Not a dream, then, but a nightmare. The depression refused to leave when I awoke, and was still with me after a half hour of (depressed!) meditation. Hours later now, I still feel it hanging around me like a fog. Like all dreams, as you know, Bush, it was irrational. For myself, from a purely practical point of view, I'm in the fortunate position of being able to buy long-term health care insurance, for which I pay a "healthy" annual premium. I've done what I can to insure that neither Ellie nor I will be as uncared for as my fears projected in that dream.
But that's my own good fortune. I'd want to share that good fortune--if necessary by an increase in my taxes--with those millions of people for whom their health care, current and future, is a daily worry. Your plan for health care savings accounts may sound wonderful to those who can already afford to save, and pay, for their own health insurance. I'm sure they sound wonderful to the banks and the insurance companies who'll make off gleefully with yet more hard-earned dollars from the less-well off.
I fail to see, however, how your scheme can be of help to those who really need it. They have enough trouble making ends meet without having to put aside savings for this purpose. I guess your idea is to let employers off the hook. But that could best be achieved as it has been done in most other developed countries: by a single-payer system that would combine the resources of government, insurance companies, pharmaceutical producers, employers AND end users, working together for mutual benefit,to cut out multiple middle men and attenuate the soaring costs of medical care. The idea that competition and free market practices will eventually benefit the consumer seems amply disproven by the disastrous state of affairs already existing in this country's health care system--if it can be called such.

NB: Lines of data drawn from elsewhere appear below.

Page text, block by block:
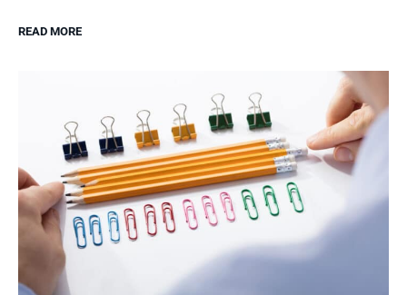
READ MORE
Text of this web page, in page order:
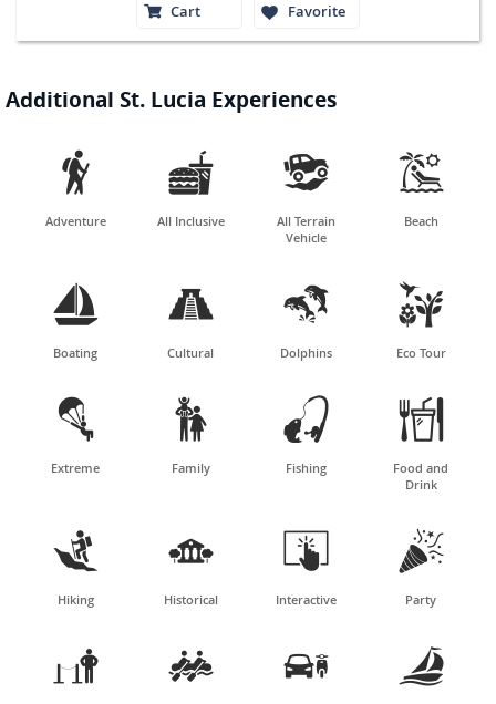
Cart Favorite
Additional St. Lucia Experiences

Adventure

All Inclusive

All Terrain
Vehicle

Beach

Boating

Cultural

Dolphins

Eco Tour

Extreme

Family

Fishing

Food and
Drink

Hiking

Historical

Interactive

Party
   
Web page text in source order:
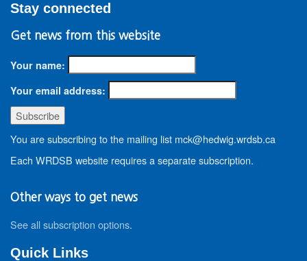
Stay connected
Get news from this website
Your name:
Your email address:
You are subscribing to the mailing list mck@hedwig.wrdsb.ca
Each WRDSB website requires a separate subscription.
Other ways to get news
See all subscription options.
Quick Links
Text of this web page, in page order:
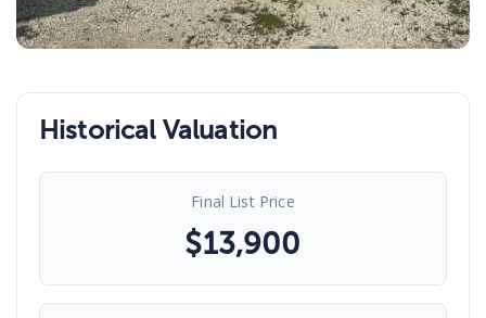
Historical Valuation
Final List Price
$13,900
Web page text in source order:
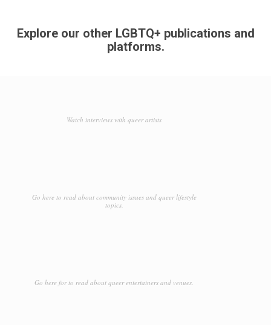
Explore our other LGBTQ+ publications and
platforms.
Watch interviews with queer artists
Go here to read about community issues and queer lifestyle
topics.
Go here for to read about queer entertainers and venues.
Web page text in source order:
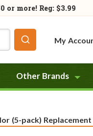
or more! Reg: $3.99
My
Other Brands
(5-pack)
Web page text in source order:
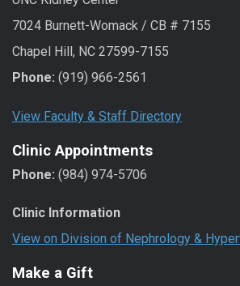
7024 Burnett-Womack / CB # 7155
Chapel Hill, NC 27599-7155
Phone: (919) 966-2561
View Faculty & Staff Directory
Clinic Appointments
Phone: (984) 974-5706
Clinic Information
View on Division of Nephrology &
Make a Gift
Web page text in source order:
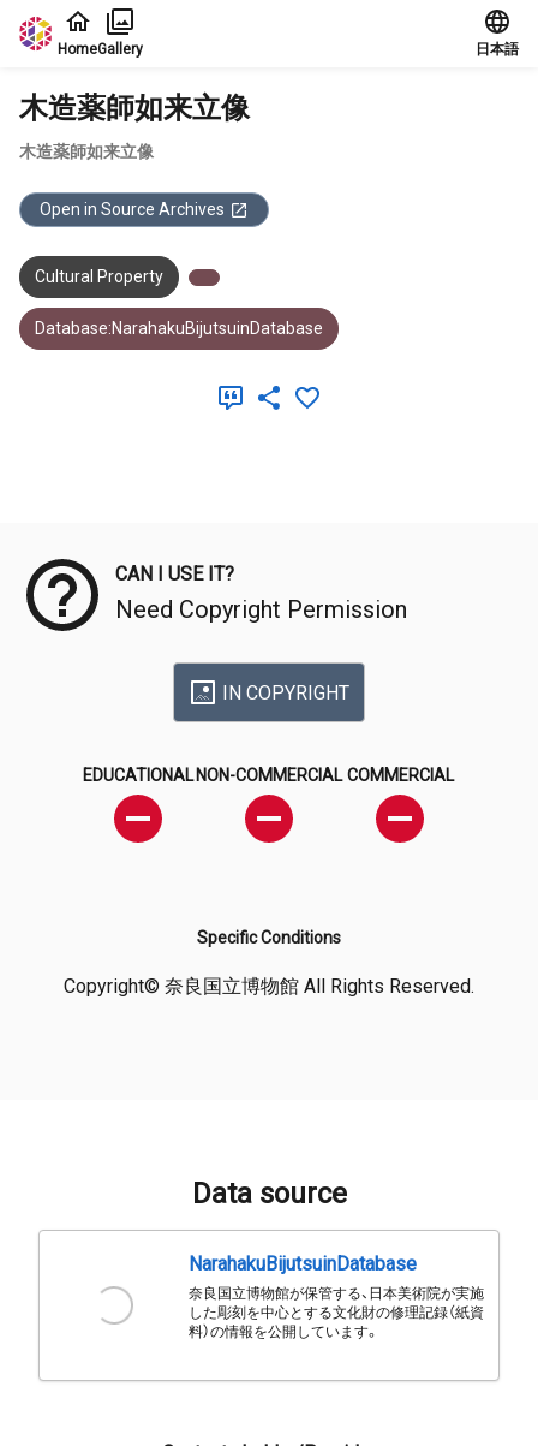
Jump to main content
HomeGallery 日本語
木造薬師如来立像
木造薬師如来立像
Open in Source Archives
Cultural Property
Database:NarahakuBijutsuinDatabase
CAN I USE IT?
Need Copyright Permission
IN COPYRIGHT
EDUCATIONAL NON-COMMERCIAL COMMERCIAL
Specific Conditions
Copyright© 奈良国立博物館 All Rights Reserved.
Data source
NarahakuBijutsuinDatabase
奈良国立博物館が保管する、日本美術院が実施
した彫刻を中心とする文化財の修理記録（紙資
料）の情報を公開しています。
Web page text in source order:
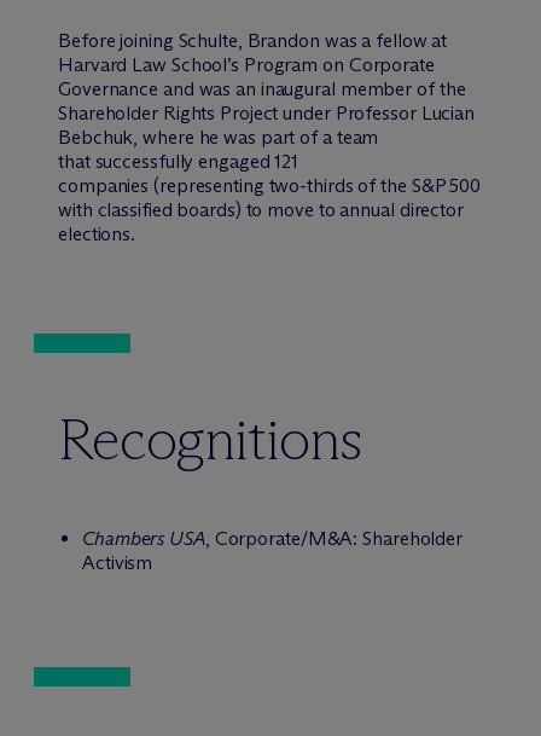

"Socialized medicine"? Bring it on, I say. Failing that, I fear my nightmare--already a reality for too many people--will become the norm for the huge wave of baby boomers headed for retirement age. Your jovial remark in your State of the Union speech--get a new joke book, Bush, for God's sake--about yourself and Clinton reaching that age seemed quite unfunny to those of us who know that neither one of you will need to draw on the entitlement services you speak of with such scorn. You're well taken care of. You'd do well to remember that not everyone can rely on the nice packages that you and your already wealthy political friends stand to benefit from, at public expense, when retirement comes around.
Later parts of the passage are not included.